**Action item**: Word for word, set down every line of the entries below from the line with "CN2UK： 介绍了从中国大陆返回英国 (10, 9, 305, 32)" to the line with "计划票价（不含税）：13880（经济舱），28880（商务舱）。 (24, 181, 258, 192)", including both, and no other line.

**Records to use**:
= = = = = = =
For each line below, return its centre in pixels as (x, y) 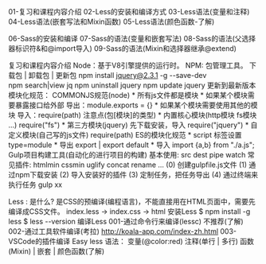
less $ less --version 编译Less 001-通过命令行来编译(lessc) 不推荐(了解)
= = = = = = =
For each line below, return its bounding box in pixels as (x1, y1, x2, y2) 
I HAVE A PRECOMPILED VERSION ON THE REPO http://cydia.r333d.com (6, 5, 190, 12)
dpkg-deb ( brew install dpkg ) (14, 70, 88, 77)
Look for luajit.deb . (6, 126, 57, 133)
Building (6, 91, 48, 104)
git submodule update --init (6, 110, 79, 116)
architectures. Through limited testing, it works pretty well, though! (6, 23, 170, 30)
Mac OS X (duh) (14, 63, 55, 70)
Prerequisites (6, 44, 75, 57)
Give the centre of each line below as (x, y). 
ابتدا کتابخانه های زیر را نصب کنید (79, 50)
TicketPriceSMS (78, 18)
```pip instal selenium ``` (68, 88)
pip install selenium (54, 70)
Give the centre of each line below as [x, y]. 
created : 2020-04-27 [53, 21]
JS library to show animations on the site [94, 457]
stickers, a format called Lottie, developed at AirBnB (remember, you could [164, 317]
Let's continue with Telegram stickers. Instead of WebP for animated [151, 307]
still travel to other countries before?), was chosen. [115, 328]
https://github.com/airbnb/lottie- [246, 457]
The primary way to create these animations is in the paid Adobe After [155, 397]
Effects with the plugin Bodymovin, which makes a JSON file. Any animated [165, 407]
= = = = = = =
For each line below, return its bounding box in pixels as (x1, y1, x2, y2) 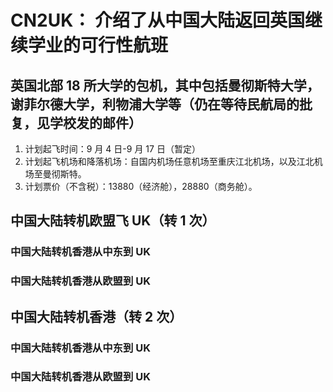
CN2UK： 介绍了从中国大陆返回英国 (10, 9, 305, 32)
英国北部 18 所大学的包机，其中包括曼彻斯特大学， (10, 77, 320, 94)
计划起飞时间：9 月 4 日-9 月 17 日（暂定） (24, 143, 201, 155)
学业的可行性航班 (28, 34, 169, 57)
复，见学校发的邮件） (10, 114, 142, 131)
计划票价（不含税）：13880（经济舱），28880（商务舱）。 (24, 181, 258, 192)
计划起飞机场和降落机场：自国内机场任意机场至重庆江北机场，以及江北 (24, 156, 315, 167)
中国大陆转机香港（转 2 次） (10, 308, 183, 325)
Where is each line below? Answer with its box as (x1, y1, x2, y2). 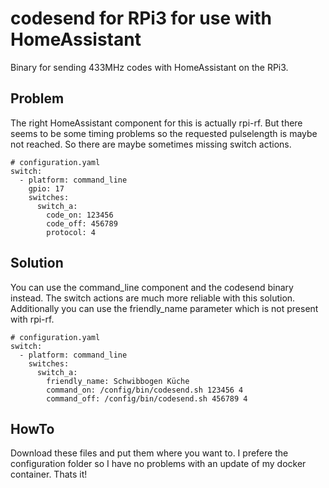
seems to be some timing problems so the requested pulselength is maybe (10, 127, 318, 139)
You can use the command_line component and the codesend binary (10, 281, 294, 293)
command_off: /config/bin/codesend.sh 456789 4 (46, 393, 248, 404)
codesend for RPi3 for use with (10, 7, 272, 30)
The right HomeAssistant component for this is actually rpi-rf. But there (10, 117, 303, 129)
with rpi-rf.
= = = = = = =
**Answer for the task**:
CN2UK： 介绍了从中国大陆返回英国 (10, 9, 305, 32)
英国北部 18 所大学的包机，其中包括曼彻斯特大学， (10, 77, 320, 94)
计划起飞时间：9 月 4 日-9 月 17 日（暂定） (24, 143, 201, 155)
学业的可行性航班 (28, 34, 169, 57)
复，见学校发的邮件） (10, 114, 142, 131)
计划票价（不含税）：13880（经济舱），28880（商务舱）。 (24, 181, 258, 192)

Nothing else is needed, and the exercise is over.